Prison officials love to use safety as a blanket term to not allow many things. That’s not to say that safety is not an issue — the whole environment is an unsafe environment. So it’s already created. But there’s a lot of loopholes and ways that that gets thrown around — safety — as a way to just make sure that prison stays opaque. So that what happens behind these walls stays there. No access. 

It’s important for  people who want to work with incarcerated writers to know that the comrades they’re working with are taking a major risk in order to contribute to the national dialogue through their writing. I never take for granted that when incarcerated folks say, Yes, I’m going to work with you on this, Caits, that they might not see another human for quite some time if the prison doesn’t like what they’ve published. 

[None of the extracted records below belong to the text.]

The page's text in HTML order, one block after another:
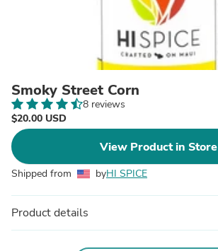
Smoky Street Corn
8 reviews
$20.00 USD
View Product in Store
Shipped from byHI SPICE
Product details
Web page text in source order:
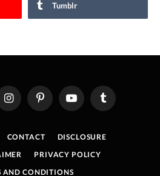
Tumblr
InstagramPinterestYouTube Tumblr
CONTACT
DISCLOSURE
PRIVACY POLICY
AND CONDITIONS
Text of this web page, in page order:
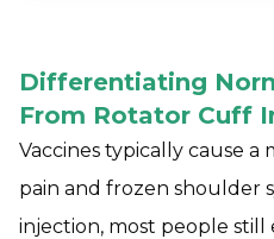
Differentiating
From Rotator Cuff
Vaccines typically cause
pain and frozen shoulder
injection, most people
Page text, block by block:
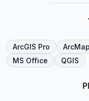
ArcGIS Pro ArcMap
MS Office
QGIS
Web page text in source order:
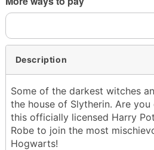
Description
Some of the darkest witches
the house of Slytherin. Are
this officially licensed Harry
Robe to join the most
Hogwarts!
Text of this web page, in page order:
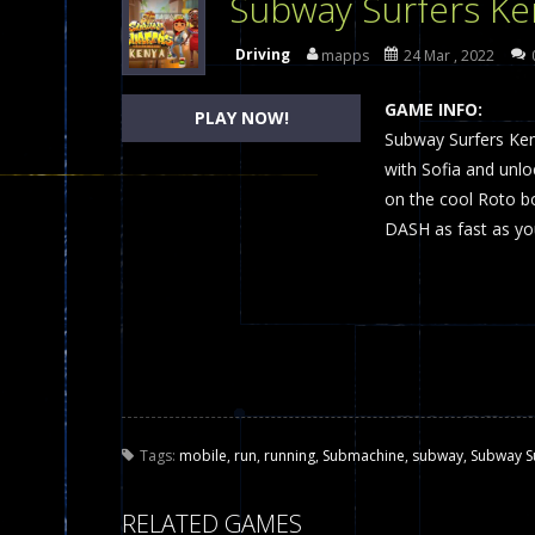
Dames Online Elite Checkers
Precision Online Precision
Drunken Duel 2 Players-Drunken
A 2D war game
The Fairy Falls Online
Plasma Burst 2 Hacked Plazma
Pixel Wars Apocalypse Zombie
Driving mapps 24 Mar , 2022
GAME INFO:
Subway Surfers
with Sofia and
on the cool Roto
DASH as fast as
PLAY NOW!
Tags: mobile,run,running, Submachine, subway, Subway
RELATED GAMES
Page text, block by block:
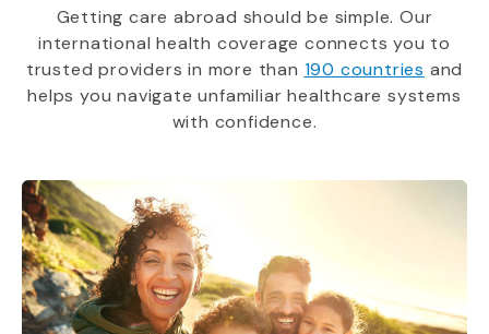
Getting care abroad should be simple. Our
international health coverage connects you to
trusted providers in more than 190 countries and
helps you navigate unfamiliar healthcare systems
with confidence.
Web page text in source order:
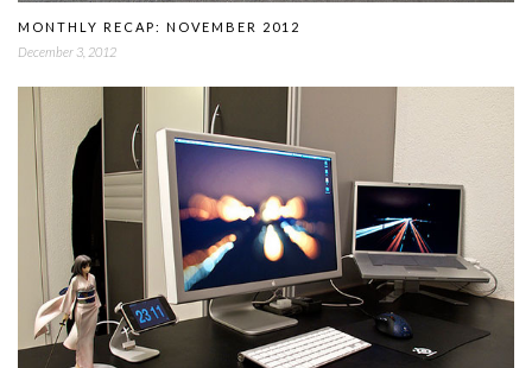
MONTHLY RECAP: NOVEMBER 2012
December 3, 2012
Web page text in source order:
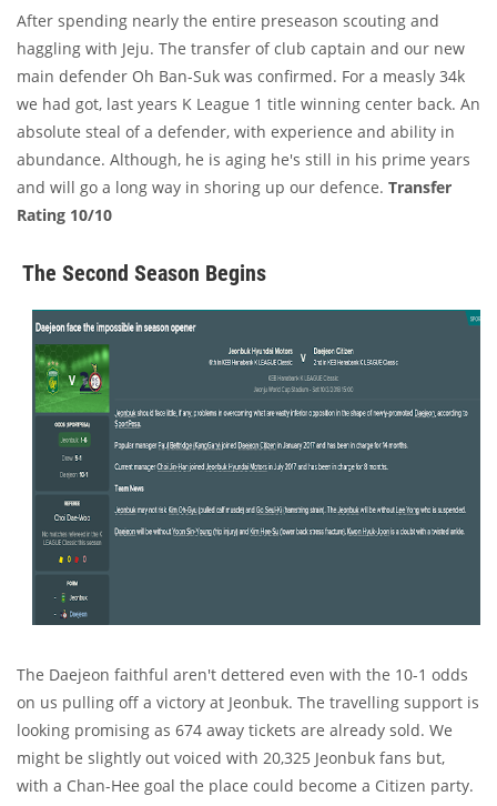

The first question a writer must ask themselves in prison is, Am I willing to put myself out there? You’re joining a legacy of freedom fighters, essentially, through your writing. But what that comes with is risk. It comes with the possibility of an audience looking your crime up. It comes with the possibility of the prison administration coming down on you. I don’t want to say this to scare people off; I think we really need you. But I also want to underscore that the position you take when you start to write about the system from the inside is one of a comrade in a larger movement. Something that I’m so excited about with the book is that people in prison see other people in prison who are doing what they want to do as part of a movement, even if you can’t see it. People in prison are always going to see what the press can’t see; none of us can see what people in prison see.

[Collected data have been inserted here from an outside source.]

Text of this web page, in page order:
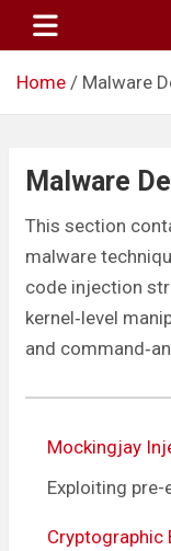
Home Malware
Malware
This section
malware
code injection
kernel‑level
and
Mockingjay
Exploiting
Cryptographic
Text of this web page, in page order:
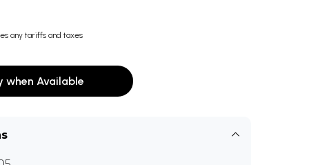
any tariffs and taxes
when Available
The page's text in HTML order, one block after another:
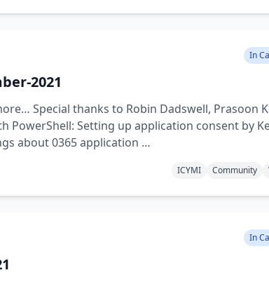
In
2021
Special thanks to Robin Dadswell, Prasoon
PowerShell: Setting up application consent by
about 0365 application …
ICYMI Community
In
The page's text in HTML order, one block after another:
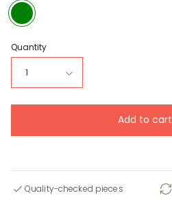
green
Quantity
1
Add to cart
Quality-checked pieces
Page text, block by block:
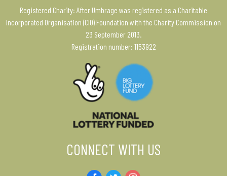
Registered Charity: After Umbrage was registered as a Charitable
Incorporated Organisation (CIO) Foundation with the Charity Commission on
23 September 2013.
Registration number: 1153922
CONNECT WITH US
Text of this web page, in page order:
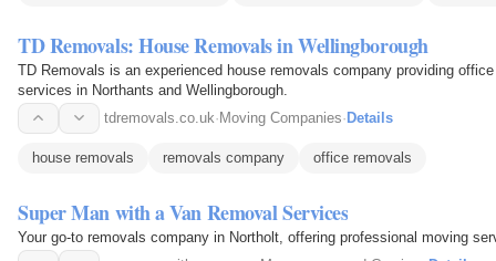
TD Removals: House Removals in Wellingborough
TD Removals is an experienced house removals company providing
services in Northants and Wellingborough.
tdremovals.co.uk· Moving Companies· Details
house removals removals company office removals
Super Man with a Van Removal Services
Your go-to removals company in Northolt, offering professional moving
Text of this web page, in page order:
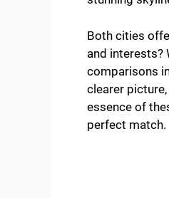
Both cities
and interests?
comparisons
clearer
essence of
perfect match.
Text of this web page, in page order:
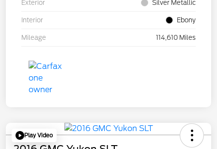
Exterior Silver Metallic
Interior Ebony
Mileage 114,610 Miles
Play Video
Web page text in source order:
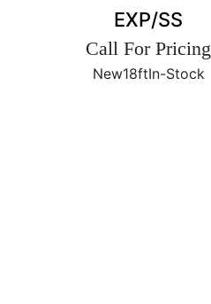
EXP/SS
Call For Pricing
New18ftIn-Stock
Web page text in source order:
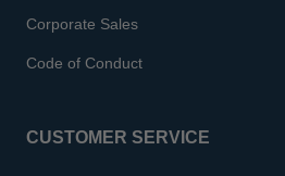
Corporate Sales
Code of Conduct
CUSTOMER SERVICE
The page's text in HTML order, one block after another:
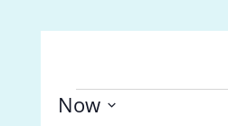
Events
Now
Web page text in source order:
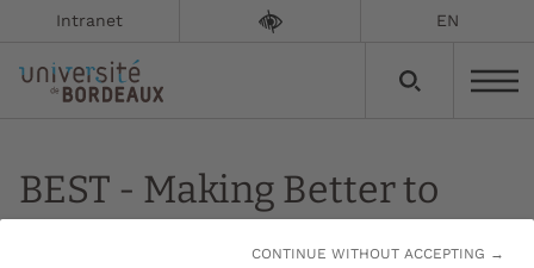
CONTINUE WITHOUT ACCEPTING →
Intranet EN
BEST - Making Better to
Live Better
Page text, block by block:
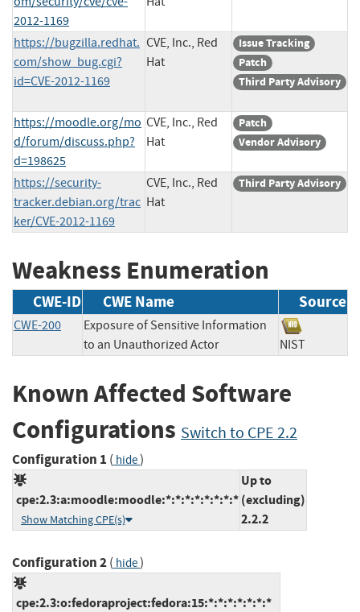
2012-1169
https://bugzilla.redhat.
com/show_bug.cgi?
id=CVE-2012-1169
CVE, Inc., Red
Hat
Issue Tracking
Patch
Third Party Advisory
https://moodle.org/mo
d/forum/discuss.php?
d=198625
CVE, Inc., Red
Hat
Patch
Vendor Advisory
https://security-
tracker.debian.org/trac
ker/CVE-2012-1169
CVE, Inc., Red
Hat
Third Party Advisory
Weakness Enumeration
CWE-ID CWE Name Source
CWE-200
Exposure of Sensitive Information
to an Unauthorized Actor
NIST
Known Affected Software
Configurations Switch to CPE 2.2
Configuration 1 ( hide)
cpe:2.3:a:moodle:moodle:*:*:*:*:*:*:*:*
Show Matching CPE(s)
Up to
(excluding)
2.2.2
Configuration 2( hide)
cpe:2.3:o:fedoraproject:fedora:15:*:*:*:*:*:*:*
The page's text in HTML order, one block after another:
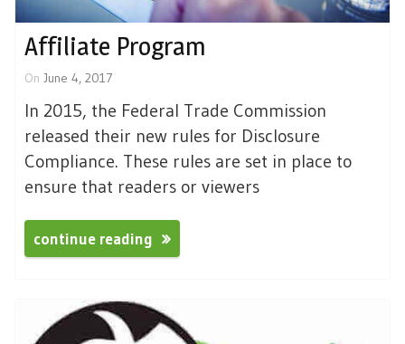
Affiliate Program
On June 4, 2017
In 2015, the Federal Trade Commission
released their new rules for Disclosure
Compliance. These rules are set in place to
ensure that readers or viewers
continue reading
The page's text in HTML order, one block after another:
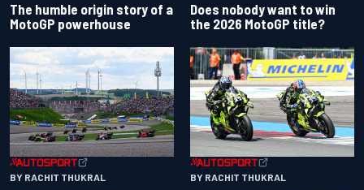
The humble origin story of a
MotoGP powerhouse
Does nobody want to win
the 2026 MotoGP title?
BY RACHIT THUKRAL BY RACHIT THUKRAL
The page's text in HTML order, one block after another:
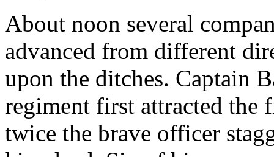
About noon several
advanced from different
upon the ditches. Captain
regiment first attracted the
twice the brave officer
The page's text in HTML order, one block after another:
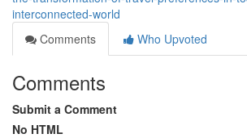
interconnected-world
Comments
Who Upvoted
Comments
Submit a Comment
No HTML
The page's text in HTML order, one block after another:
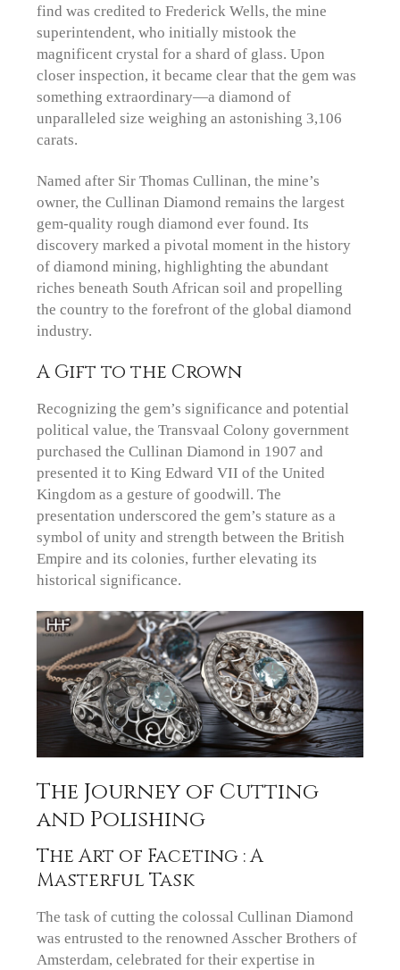
find was credited to Frederick Wells, the mine
superintendent, who initially mistook the
magnificent crystal for a shard of glass. Upon
closer inspection, it became clear that the gem was
something extraordinary—a diamond of
unparalleled size weighing an astonishing 3,106
carats.
Named after Sir Thomas Cullinan, the mine’s
owner, the Cullinan Diamond remains the largest
gem-quality rough diamond ever found. Its
discovery marked a pivotal moment in the history
of diamond mining, highlighting the abundant
riches beneath South African soil and propelling
the country to the forefront of the global diamond
industry.
A Gift to the Crown
Recognizing the gem’s significance and potential
political value, the Transvaal Colony government
purchased the Cullinan Diamond in 1907 and
presented it to King Edward VII of the United
Kingdom as a gesture of goodwill. The
presentation underscored the gem’s stature as a
symbol of unity and strength between the British
Empire and its colonies, further elevating its
historical significance.
The Journey of Cutting
and Polishing
The Art of Faceting : A
Masterful Task
The task of cutting the colossal Cullinan Diamond
was entrusted to the renowned Asscher Brothers of
Amsterdam, celebrated for their expertise in
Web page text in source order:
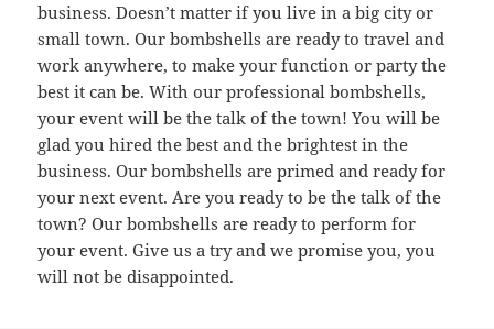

The first question a writer must ask themselves in prison is, Am I willing to put myself out there?

The second piece worth thinking about is professionalism. This comes from the powerful Wilbert Rideau, who believes deeply that writing gets people out of prison. And his advice in the book is actually his rule in his newsroom at the time when he was inside. That rule was, Don’t bring your personal agenda into this, because people will not believe your writing if they feel you are trying to get something out of it. And of course, everyone in prison is desperate to get out of prison. How could they not be? I think it must be a significant personal challenge, and a creative challenge, to really separate my survival and my desire from my serious work as a writer in the world.

There’s a great essay in the book by Vivian D. Nixon, who taught women in prison to write grievances, which are formal administrative petitions within the prison system. And through the grievance-writing process, she’s really laying out how you write a personal essay. These things are not dissimilar: When you think about writing a grievance — which often are thrown out, or they don’t go anywhere in the prison system — it sometimes can be just a symbol of personal agency. But the idea here is, you’re writing a grievance, you’re saying this was done to me, and this is what I want to happen because of it. And that’s the lens: Agency in telling your story, pointing to the problem that your story illuminates, and then working towards fixing it.

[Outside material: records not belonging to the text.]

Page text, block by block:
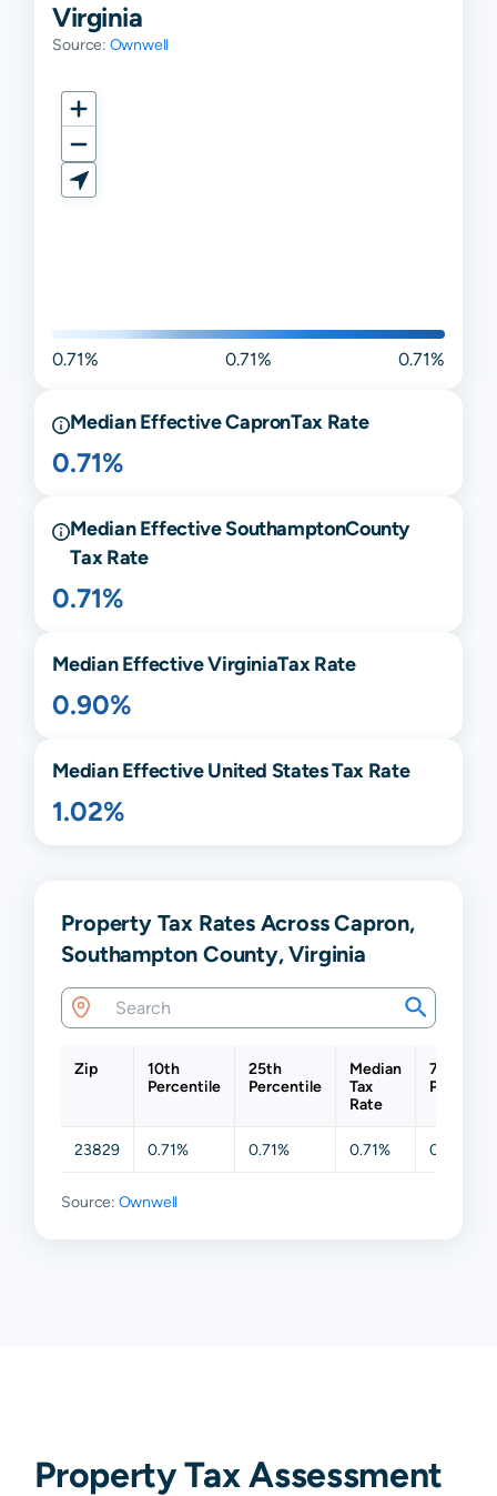
Virginia
Source: Ownwell
0.71% 0.71% 0.71%
Median EffectiveCapronTax Rate
0.71%
Median EffectiveSouthamptonCounty
Tax Rate
0.71%
Median EffectiveVirginiaTax Rate
0.90%
Median Effective United States Tax Rate
1.02%
Property Tax Rates Across Capron,
Southampton County, Virginia
Zip
10th
Percentile
25th
Percentile
Median
Tax
Rate
75th
23829 0.71% 0.71% 0.71% 0.71%
Source: Ownwell
Property Tax Assessment
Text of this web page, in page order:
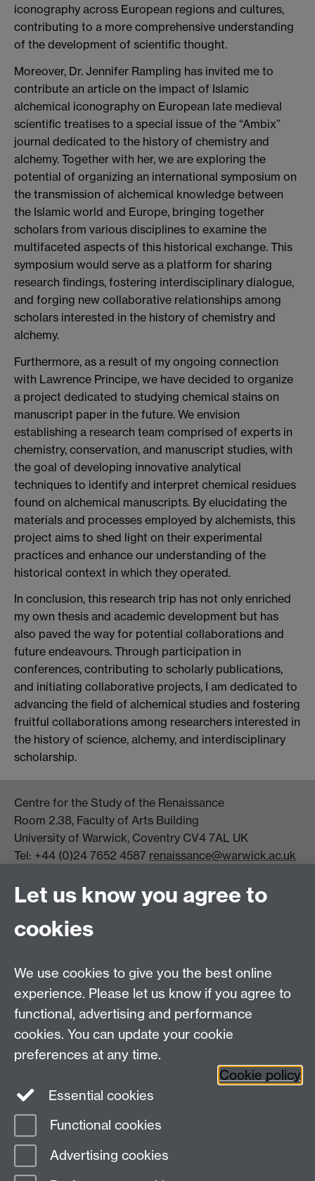
iconography across European regions and cultures,
contributing to a more comprehensive understanding
of the development of scientific thought.
Moreover, Dr. Jennifer Rampling has invited me to
contribute an article on the impact of Islamic
alchemical iconography on European late medieval
scientific treatises to a special issue of the “Ambix”
journal dedicated to the history of chemistry and
alchemy. Together with her, we are exploring the
potential of organizing an international symposium on
the transmission of alchemical knowledge between
the Islamic world and Europe, bringing together
scholars from various disciplines to examine the
multifaceted aspects of this historical exchange. This
symposium would serve as a platform for sharing
research findings, fostering interdisciplinary dialogue,
and forging new collaborative relationships among
scholars interested in the history of chemistry and
alchemy.
Furthermore, as a result of my ongoing connection
with Lawrence Principe, we have decided to organize
a project dedicated to studying chemical stains on
manuscript paper in the future. We envision
establishing a research team comprised of experts in
chemistry, conservation, and manuscript studies, with
the goal of developing innovative analytical
techniques to identify and interpret chemical residues
found on alchemical manuscripts. By elucidating the
materials and processes employed by alchemists, this
project aims to shed light on their experimental
practices and enhance our understanding of the
historical context in which they operated.
In conclusion, this research trip has not only enriched
my own thesis and academic development but has
also paved the way for potential collaborations and
future endeavours. Through participation in
conferences, contributing to scholarly publications,
and initiating collaborative projects, I am dedicated to
advancing the field of alchemical studies and fostering
fruitful collaborations among researchers interested in
the history of science, alchemy, and interdisciplinary
scholarship.
Centre for the Study of the Renaissance
Room 2.38, Faculty of Arts Building
University of Warwick, Coventry CV4 7AL UK
Tel: +44 (0)24 7652 4587 renaissance@warwick.ac.uk
Centre Director:Professor Teresa Grant
Director of Graduate Studies:
Centre Administrator: Jayne Sweet
Centre for the Study of the Renaissance on
Facebook
Centre for the Study of the
Renaissance on Twitter
Support the Renaissance Centre
Page contact:
Last revised: Thu 1 Jun 2023
Let us know you agree to
cookies
We use cookies to give you the best online
experience. Please let us know if you agree to
functional, advertising and performance
cookies. You can update your cookie
preferences at any time.
Cookie policy
Essential cookies
Functional cookies
Advertising cookies

I can’t overstate the importance of making visible to incarcerated writers their peers who are getting published, because I think the sense for many is, Who wants to hear from me?What do I have to offer?  And then you read somebody’s work who’s in your same condition, and it breaks open a whole world of possibility. Our book accomplishes that in a lot of ways. Naturally, there are those who do feel their voice matters but still face various barriers. Something we do on our mentor program, where we pair writers working through the walls with the writers on the inside, is sending in the work of other incarcerated writers that has been published in a high-level scale — and giving people a sense of what’s even available to them.